= Beginning of Section =

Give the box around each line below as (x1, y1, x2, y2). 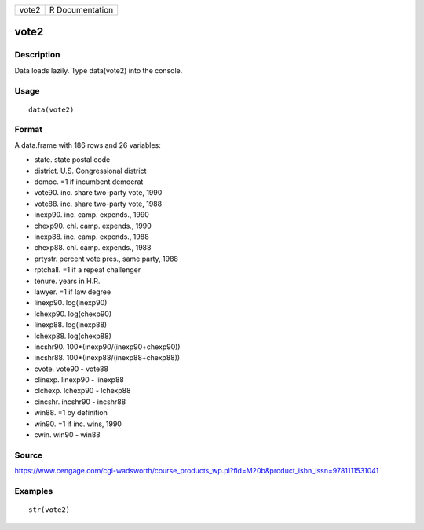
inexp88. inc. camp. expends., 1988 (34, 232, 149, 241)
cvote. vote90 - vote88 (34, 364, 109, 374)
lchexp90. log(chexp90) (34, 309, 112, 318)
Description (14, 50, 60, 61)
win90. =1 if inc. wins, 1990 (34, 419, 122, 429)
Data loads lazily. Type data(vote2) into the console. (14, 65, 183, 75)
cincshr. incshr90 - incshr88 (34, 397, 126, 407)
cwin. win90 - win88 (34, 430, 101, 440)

= End of Section =
= Beginning of Section =

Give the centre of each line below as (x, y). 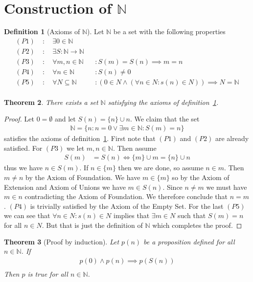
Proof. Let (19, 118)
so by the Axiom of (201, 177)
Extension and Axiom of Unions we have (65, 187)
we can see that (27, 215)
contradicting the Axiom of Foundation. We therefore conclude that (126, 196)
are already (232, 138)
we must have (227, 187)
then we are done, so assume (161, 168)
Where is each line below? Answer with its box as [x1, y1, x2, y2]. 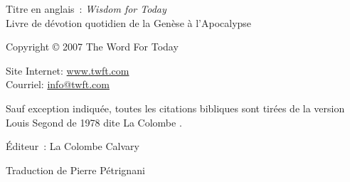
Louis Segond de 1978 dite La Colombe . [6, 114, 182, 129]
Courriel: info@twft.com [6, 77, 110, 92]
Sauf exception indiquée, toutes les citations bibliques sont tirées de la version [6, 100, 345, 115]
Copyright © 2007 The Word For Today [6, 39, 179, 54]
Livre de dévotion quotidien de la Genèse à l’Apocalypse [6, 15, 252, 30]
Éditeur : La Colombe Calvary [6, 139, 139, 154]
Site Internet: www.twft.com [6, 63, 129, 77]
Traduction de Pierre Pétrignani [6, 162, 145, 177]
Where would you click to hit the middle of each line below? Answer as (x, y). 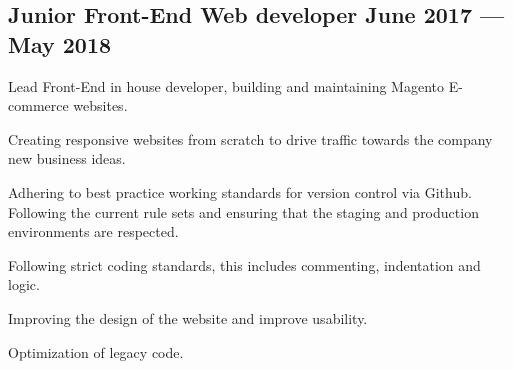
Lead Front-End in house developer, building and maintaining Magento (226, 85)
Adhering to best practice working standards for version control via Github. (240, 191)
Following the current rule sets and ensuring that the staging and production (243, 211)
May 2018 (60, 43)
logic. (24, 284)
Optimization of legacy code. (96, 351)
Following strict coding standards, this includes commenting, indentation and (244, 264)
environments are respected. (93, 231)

= End of Section =

Looking above, find the stretch of lines that opens with the one holding "Where would you" and closes with the one holding "environments are respected. (93, 231)". Copy it exactly, pictures excluded.

Where would you click to hit the middle of each line below? Answer as (x, y). 
Lead Front-End in house developer, building and maintaining Magento (226, 85)
Adhering to best practice working standards for version control via Github. (240, 191)
Following the current rule sets and ensuring that the staging and production (243, 211)
May 2018 (60, 43)
logic. (24, 284)
Optimization of legacy code. (96, 351)
Following strict coding standards, this includes commenting, indentation and (244, 264)
environments are respected. (93, 231)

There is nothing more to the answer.